Yuki won’t admit she likes Naruse. Naruse goofs off, or does he? An old teammate of Naruse’s enters the picture, but he’s scared of girls. Basketball happens and a date happens and kisses are stolen, but when has love ever been this dull?
Last volume that Christmas party really saved things; too bad Christmas comes but once a year and it won’t be saving anything this volume, which isn’t terribly romantic and not especially interesting either.
The fact that this basketball team apparently can’t function without Naruse is something else, so when he swans off like a prima donna to go on a break without saying anything, they all implode like they go on that court as his backup dancers and little else.
When it turns out that he’s been practicing this entire time on his own so he won’t let them down? Who cares! There’s a serious cult of personality around Naruse for no especially good reason - even his thoughtful gesture to Yuki on their date is spelled wrong for pity’s sake.

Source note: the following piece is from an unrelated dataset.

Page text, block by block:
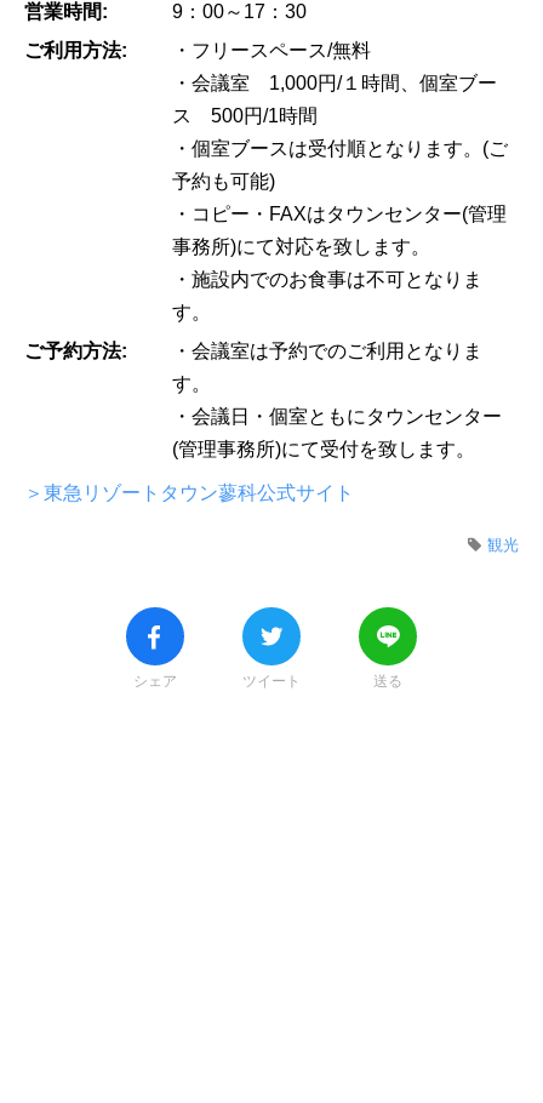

And that date is absolutely boring. Yuki says she refuses to let her emotions show, except she does all the dang time and these two have about zero chemistry this time around. There’s no especially good reason for these two to be dating except that they’re on the cover - this whole thing is like watching somebody drag a sack around.
I feel bad for Yuki, whose family is being played mostly for comedic effect but are actually horrible human beings who do nothing but take advantage of her nature. They should have tossed the romance and just focused on how much effort she puts into managing the basketball team.
Between Naruse’s hissy fits there is the broad suggestion that he might grow up a little, but it explains nothing about why Yuki would find him attractive now. Yes, I get that she says all the things she bottles up elsewhere when she’s around him, but that feels like the relationship you have with your therapist, not your lover.
Shojo about basketball are a dime a dozen and there isn’t even the ‘oh they’re so trashy, give me more’ aspect of the first volume here. Waiting For Spring is pretty by-the-numbers, but it’s more interesting than this by a mile.
Looking over the reviews for book one, I see a lot of people comparing this to Maid-sama!, which I could totally see, and that may easily explain why this is doing nothing for me, as I don’t like that series either.
2 stars - from guilty pleasure to just guilty in a single volume. I am very ambivalent about bothering with a third volume of this now and we’ll just see what else is released the week it comes out, I guess.